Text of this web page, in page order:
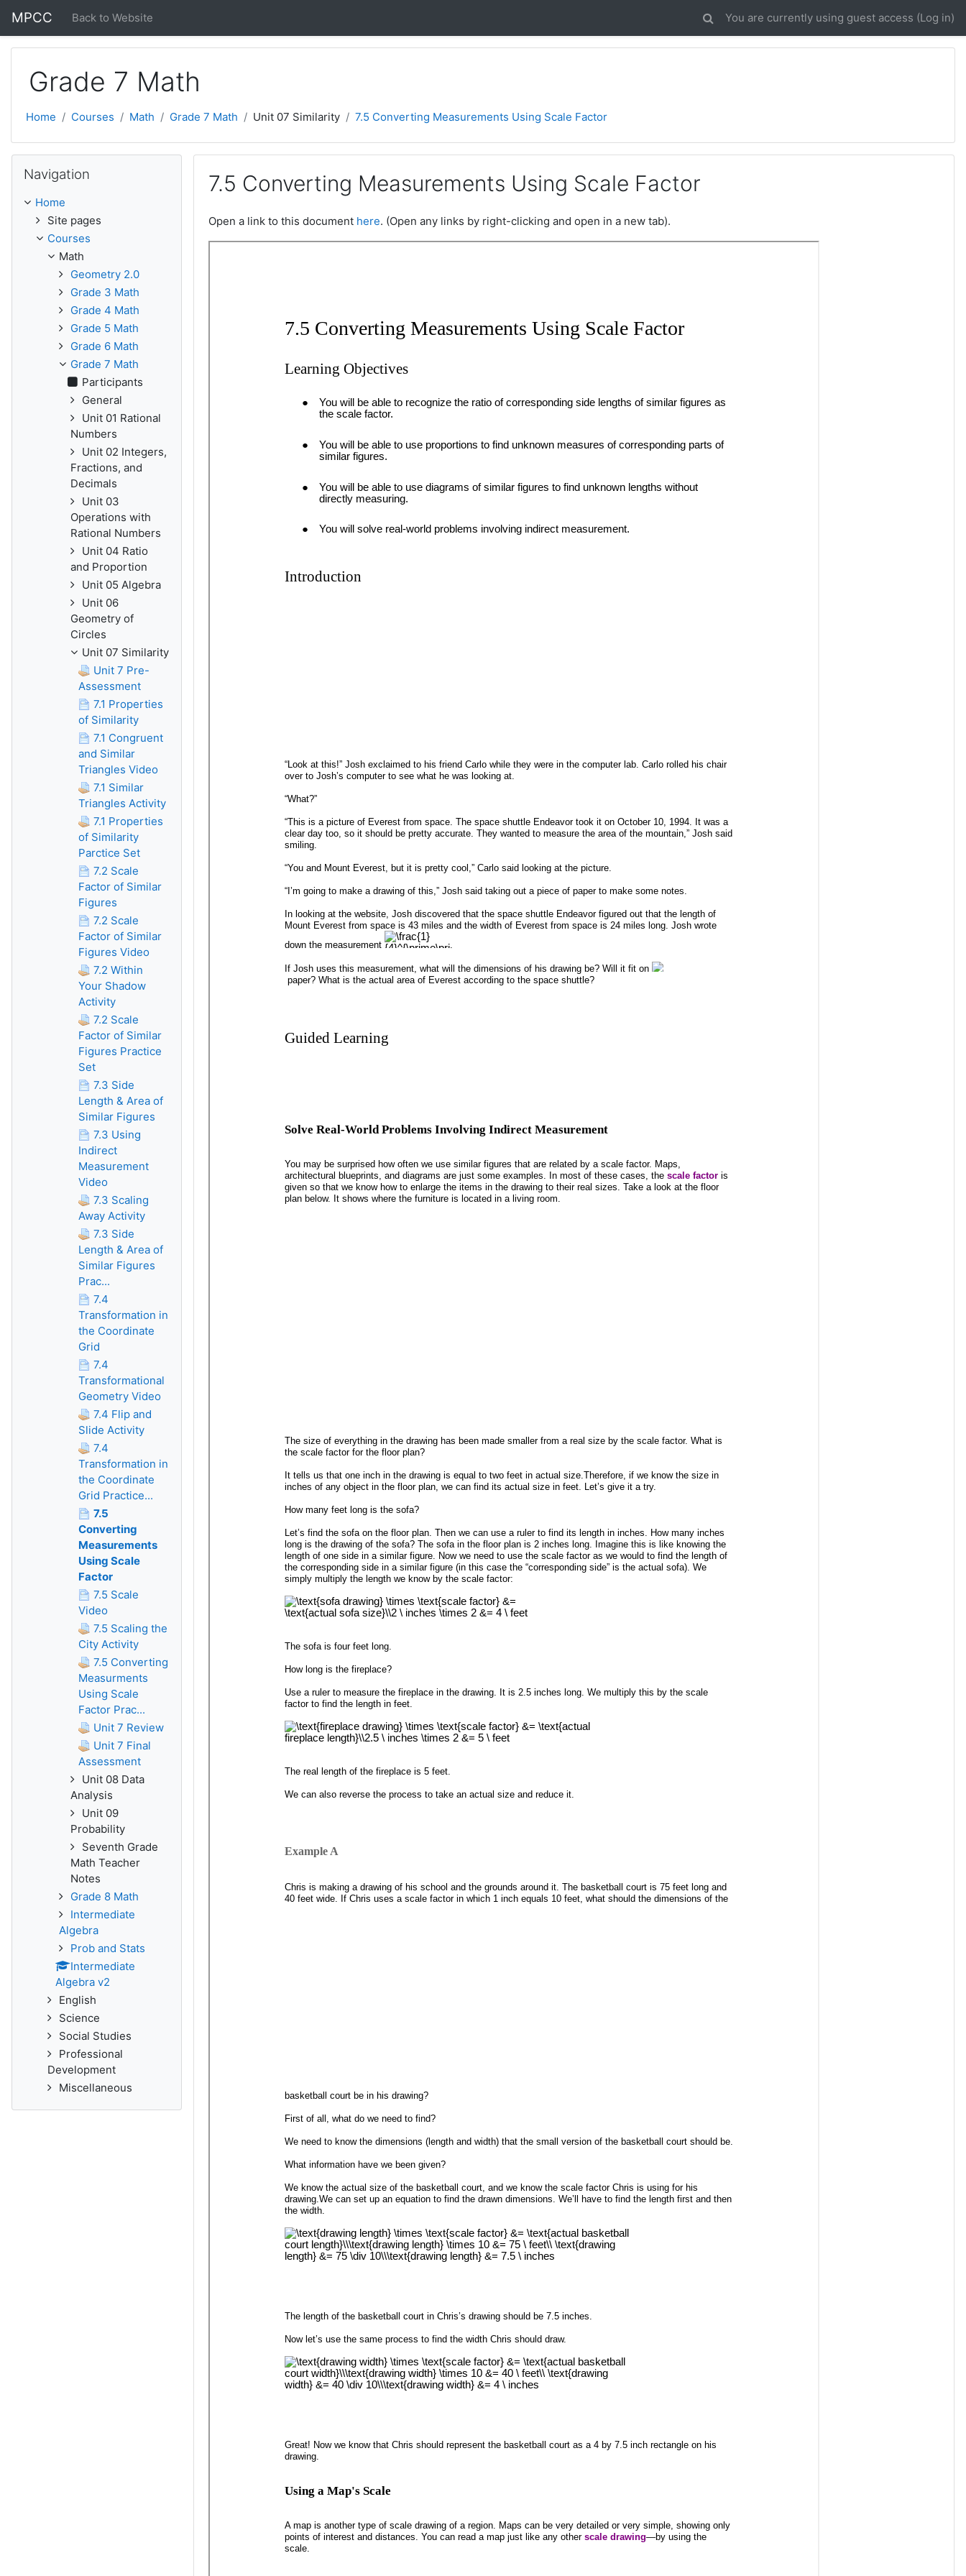
MPCC Back to Website You are currently using guest access (Log in)
Grade 7 Math
Home Courses Math Grade 7 Math Unit 07 Similarity 7.5 Converting Measurements Using Scale Factor
7.5 Converting Measurements Using Scale Factor
Open a link to this document here. (Open any links by right-clicking and open in a new tab).
Navigation
Home
Site pages
Courses
Math
Geometry 2.0
Grade 3 Math
Grade 4 Math
Grade 5 Math
Grade 6 Math
Grade 7 Math
Participants
General
Unit 01 Rational
Numbers
Unit 02 Integers,
Fractions, and
Decimals
Unit 03
Operations with
Rational Numbers
Unit 04 Ratio
and Proportion
Unit 05 Algebra
Unit 06
Geometry of
Circles
Unit 07 Similarity
Unit 7 Pre-
Assessment
7.1 Properties
of Similarity
7.1 Congruent
and Similar
Triangles Video
7.1 Similar
Triangles Activity
7.1 Properties
of Similarity
Parctice Set
7.2 Scale
Factor of Similar
Figures
7.2 Scale
Factor of Similar
Figures Video
7.2 Within
Your Shadow
Activity
7.2 Scale
Factor of Similar
Figures Practice
Set
7.3 Side
Length & Area of
Similar Figures
7.3 Using
Indirect
Measurement
Video
7.3 Scaling
Away Activity
7.3 Side
Length & Area of
Similar Figures
Prac...
7.4
Transformation in
the Coordinate
Grid
7.4
Transformational
Geometry Video
7.4 Flip and
Slide Activity
7.4
Transformation in
the Coordinate
Grid Practice...
7.5
Converting
Measurements
Using Scale
Factor
7.5 Scale
Video
7.5 Scaling the
City Activity
7.5 Converting
Measurments
Using Scale
Factor Prac...
Unit 7 Review
Unit 7 Final
Assessment
Unit 08 Data
Analysis
Unit 09
Probability
Seventh Grade
Math Teacher
Notes
Grade 8 Math
Intermediate
Algebra
Prob and Stats
Intermediate
Algebra v2
English
Science
Social Studies
Professional
Development
Miscellaneous
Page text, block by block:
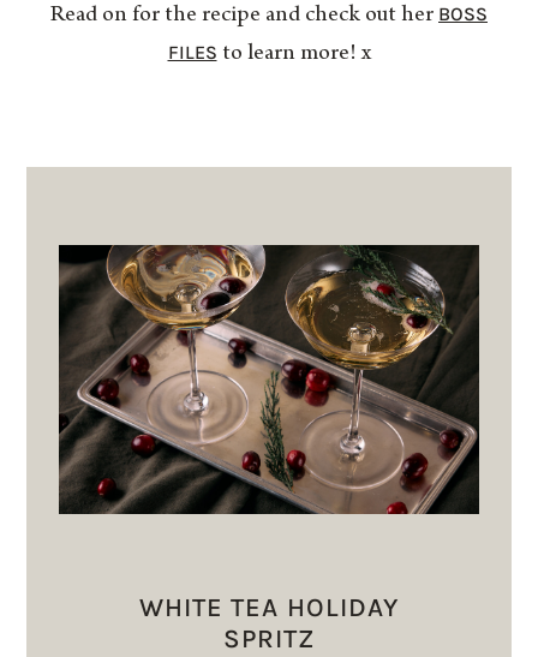
Read on for the recipe and check out her BOSS
FILESto learn more! x
WHITE TEA HOLIDAY
SPRITZ
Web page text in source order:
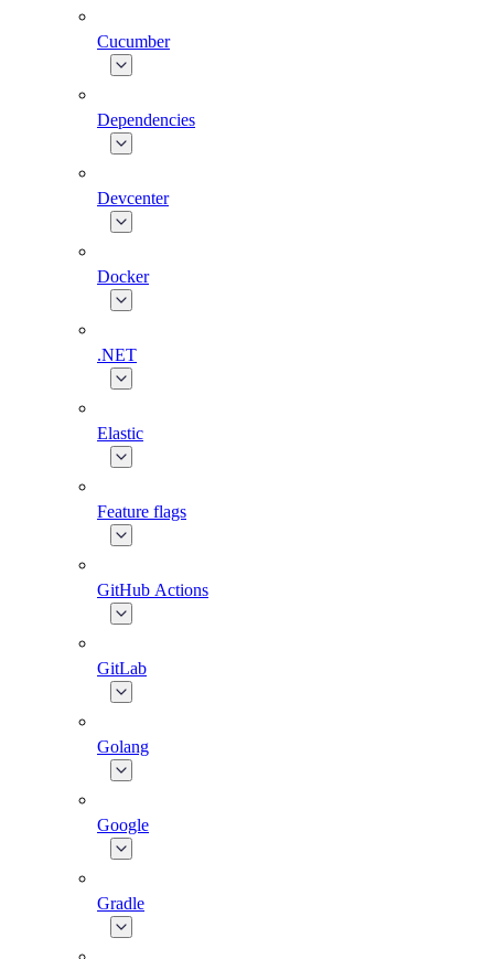
Cucumber
Dependencies
Devcenter
Docker
.NET
Elastic
Feature flags
GitHub Actions
GitLab
Golang
Google
Gradle
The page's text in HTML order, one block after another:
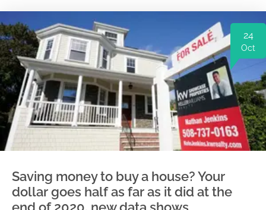
24
Oct
Saving money to buy a house? Your
dollar goes half as far as it did at the
end of 2020, new data shows
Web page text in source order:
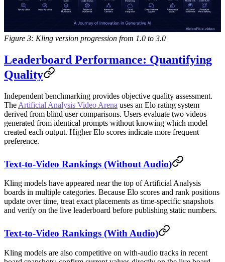
Figure 3: Kling version progression from 1.0 to 3.0
Leaderboard Performance: Quantifying
Quality
Independent benchmarking provides objective quality assessment.
The Artificial Analysis Video Arena uses an Elo rating system
derived from blind user comparisons. Users evaluate two videos
generated from identical prompts without knowing which model
created each output. Higher Elo scores indicate more frequent
preference.
Text-to-Video Rankings (Without Audio)
Kling models have appeared near the top of Artificial Analysis
boards in multiple categories. Because Elo scores and rank positions
update over time, treat exact placements as time-specific snapshots
and verify on the live leaderboard before publishing static numbers.
Text-to-Video Rankings (With Audio)
Kling models are also competitive on with-audio tracks in recent
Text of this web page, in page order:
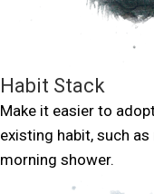
Habit Stack
Make it easier to
existing habit, such
morning shower.
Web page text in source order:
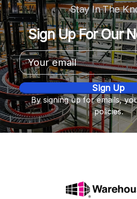
Stay In The
Sign Up For Our
Email
By signing up for emails,
policies.
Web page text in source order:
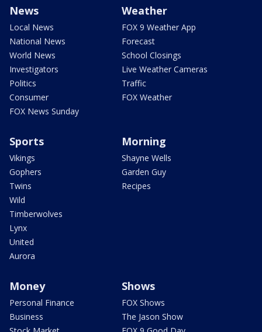
News
Local News
National News
World News
Investigators
Politics
Consumer
FOX News Sunday
Weather
FOX 9 Weather App
Forecast
School Closings
Live Weather Cameras
Traffic
FOX Weather
Sports
Vikings
Gophers
Twins
Wild
Timberwolves
Lynx
United
Aurora
Morning
Shayne Wells
Garden Guy
Recipes
Money
Personal Finance
Business
Shows
FOX Shows
The Jason Show
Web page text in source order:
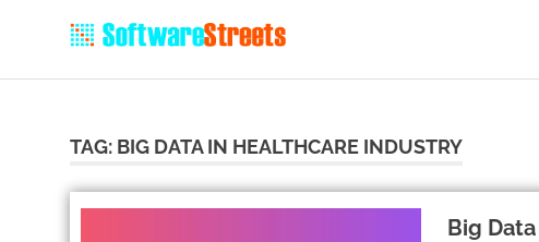
TAG: BIG DATA IN HEALTHCARE INDUSTRY
Big
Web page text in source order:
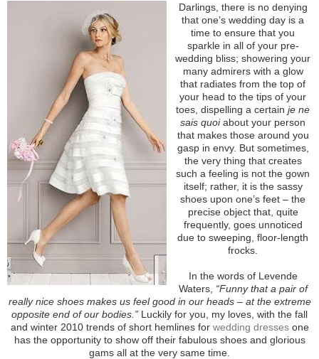
Darlings, there is no denying
that one’s wedding day is a
time to ensure that you
sparkle in all of your pre-
wedding bliss; showering your
many admirers with a glow
that radiates from the top of
your head to the tips of your
toes, dispelling a certain je ne
sais quoiabout your person
that makes those around you
gasp in envy. But sometimes,
the very thing that creates
such a feeling is not the gown
itself; rather, it is the sassy
shoes upon one’s feet – the
precise object that, quite
frequently, goes unnoticed
due to sweeping, floor-length
frocks.
In the words of Levende
Waters, “Funny that a pair of
really nice shoes makes us feel good in our heads – at the extreme
opposite end of our bodies.” Luckily for you, my loves, with the fall
and winter 2010 trends of short hemlines for wedding dressesone
has the opportunity to show off their fabulous shoes and glorious
gams all at the very same time.
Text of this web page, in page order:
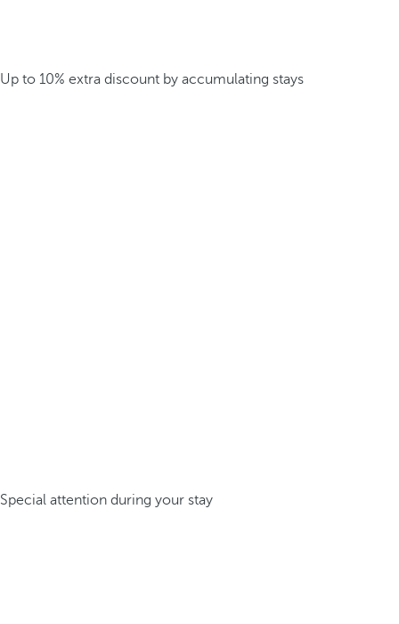
Up to 10% extra discount by accumulating stays
Special attention during your stay
+---+
Reply with the number of lines in the material above that contain "scores", and nothing more.

Response: 2